### PROBLEM REQUIREMENTS
Search the data for the string "bucks" and copy each line in which it appears.

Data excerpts
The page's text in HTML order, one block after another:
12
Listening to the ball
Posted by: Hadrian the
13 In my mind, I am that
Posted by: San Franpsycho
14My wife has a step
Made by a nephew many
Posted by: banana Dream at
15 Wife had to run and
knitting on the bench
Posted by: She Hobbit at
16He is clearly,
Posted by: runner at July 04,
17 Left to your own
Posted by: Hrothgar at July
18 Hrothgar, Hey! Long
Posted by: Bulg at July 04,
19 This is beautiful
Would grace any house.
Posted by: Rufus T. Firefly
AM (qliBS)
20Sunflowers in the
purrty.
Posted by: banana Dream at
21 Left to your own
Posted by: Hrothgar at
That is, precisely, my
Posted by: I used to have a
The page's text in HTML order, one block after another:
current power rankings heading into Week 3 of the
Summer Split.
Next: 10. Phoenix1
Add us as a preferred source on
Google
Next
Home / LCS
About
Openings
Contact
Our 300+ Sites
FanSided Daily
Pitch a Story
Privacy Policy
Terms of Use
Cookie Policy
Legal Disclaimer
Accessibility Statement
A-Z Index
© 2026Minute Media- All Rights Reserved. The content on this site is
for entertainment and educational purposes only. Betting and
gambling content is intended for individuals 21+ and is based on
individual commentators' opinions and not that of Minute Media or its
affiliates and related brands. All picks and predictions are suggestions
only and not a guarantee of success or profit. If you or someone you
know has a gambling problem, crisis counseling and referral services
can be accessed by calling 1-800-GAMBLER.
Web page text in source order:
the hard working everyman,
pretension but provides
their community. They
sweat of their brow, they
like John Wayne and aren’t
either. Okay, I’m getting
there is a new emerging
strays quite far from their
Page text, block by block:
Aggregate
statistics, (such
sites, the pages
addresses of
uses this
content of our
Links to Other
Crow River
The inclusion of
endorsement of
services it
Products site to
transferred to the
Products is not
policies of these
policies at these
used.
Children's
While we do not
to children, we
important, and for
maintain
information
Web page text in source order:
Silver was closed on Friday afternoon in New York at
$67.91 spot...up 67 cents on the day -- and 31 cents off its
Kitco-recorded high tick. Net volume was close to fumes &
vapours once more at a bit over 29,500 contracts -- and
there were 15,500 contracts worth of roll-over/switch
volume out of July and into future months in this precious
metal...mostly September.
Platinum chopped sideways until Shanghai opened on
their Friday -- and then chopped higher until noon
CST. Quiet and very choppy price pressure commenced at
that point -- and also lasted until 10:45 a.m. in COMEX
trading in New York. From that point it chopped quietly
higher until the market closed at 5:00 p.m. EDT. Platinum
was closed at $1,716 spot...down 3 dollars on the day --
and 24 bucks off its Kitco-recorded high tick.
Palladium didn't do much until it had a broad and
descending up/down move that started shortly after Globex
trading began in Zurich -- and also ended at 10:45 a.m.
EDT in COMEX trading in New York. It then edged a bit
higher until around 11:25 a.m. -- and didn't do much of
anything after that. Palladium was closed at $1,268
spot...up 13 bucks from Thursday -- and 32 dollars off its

...

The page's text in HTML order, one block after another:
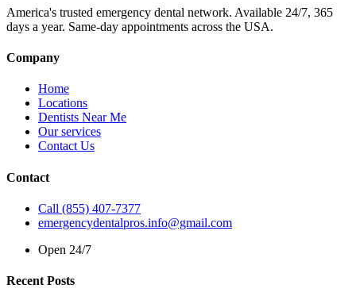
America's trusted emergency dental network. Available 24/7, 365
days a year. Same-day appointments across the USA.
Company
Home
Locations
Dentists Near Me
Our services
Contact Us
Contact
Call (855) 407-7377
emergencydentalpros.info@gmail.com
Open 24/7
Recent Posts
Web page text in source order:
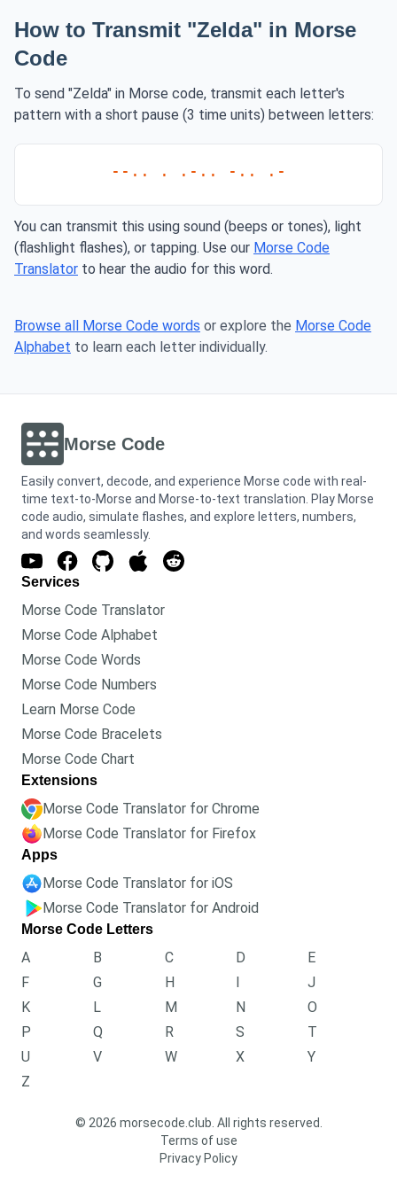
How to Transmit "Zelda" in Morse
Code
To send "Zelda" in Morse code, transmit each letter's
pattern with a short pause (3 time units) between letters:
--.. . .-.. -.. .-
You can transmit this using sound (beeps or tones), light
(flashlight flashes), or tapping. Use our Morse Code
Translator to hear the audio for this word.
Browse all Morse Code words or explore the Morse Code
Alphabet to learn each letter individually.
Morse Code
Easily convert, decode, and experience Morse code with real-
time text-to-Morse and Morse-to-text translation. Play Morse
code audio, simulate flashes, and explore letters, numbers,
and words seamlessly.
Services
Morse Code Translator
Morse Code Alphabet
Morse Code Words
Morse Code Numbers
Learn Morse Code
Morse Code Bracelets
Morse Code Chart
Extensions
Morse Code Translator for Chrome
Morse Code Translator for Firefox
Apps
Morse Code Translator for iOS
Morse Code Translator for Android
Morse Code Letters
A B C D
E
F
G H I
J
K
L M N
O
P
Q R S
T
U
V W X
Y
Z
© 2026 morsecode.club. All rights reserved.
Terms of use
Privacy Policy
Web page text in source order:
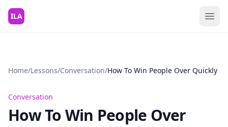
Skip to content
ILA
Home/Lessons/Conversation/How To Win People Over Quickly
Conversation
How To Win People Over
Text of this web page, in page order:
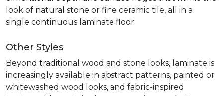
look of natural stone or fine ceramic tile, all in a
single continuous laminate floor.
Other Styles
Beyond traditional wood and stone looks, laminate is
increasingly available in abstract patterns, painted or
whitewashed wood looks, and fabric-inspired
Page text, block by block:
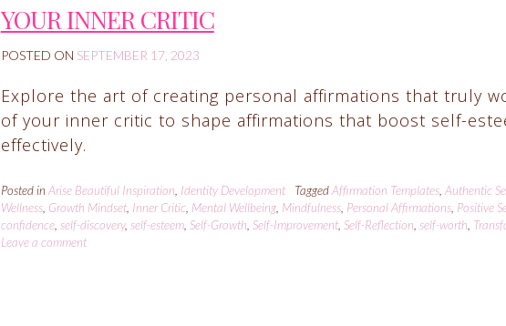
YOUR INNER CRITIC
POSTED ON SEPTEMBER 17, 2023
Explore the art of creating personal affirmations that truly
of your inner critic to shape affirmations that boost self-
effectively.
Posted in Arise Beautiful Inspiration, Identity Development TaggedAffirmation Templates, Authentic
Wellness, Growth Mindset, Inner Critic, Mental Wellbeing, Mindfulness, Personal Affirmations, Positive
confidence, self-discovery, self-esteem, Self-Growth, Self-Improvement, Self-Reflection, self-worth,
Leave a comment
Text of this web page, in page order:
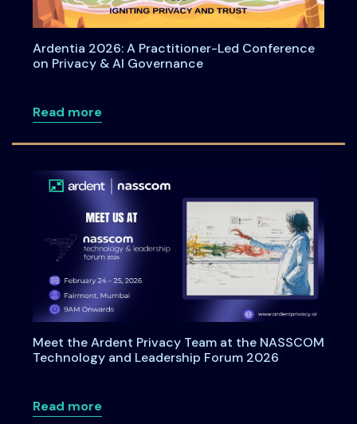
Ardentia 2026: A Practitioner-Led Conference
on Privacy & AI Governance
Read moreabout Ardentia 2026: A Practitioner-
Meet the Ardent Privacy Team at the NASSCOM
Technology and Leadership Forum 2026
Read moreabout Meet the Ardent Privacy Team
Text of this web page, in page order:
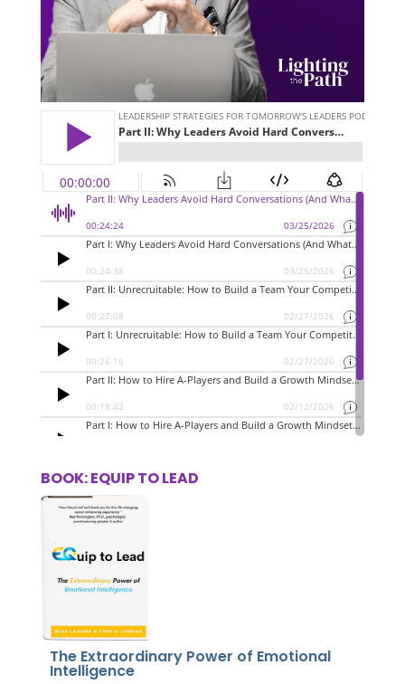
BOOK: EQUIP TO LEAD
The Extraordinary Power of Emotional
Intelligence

### RESULT
and 24 bucks off its Kitco-recorded high tick.
spot...up 13 bucks from Thursday -- and 32 dollars off its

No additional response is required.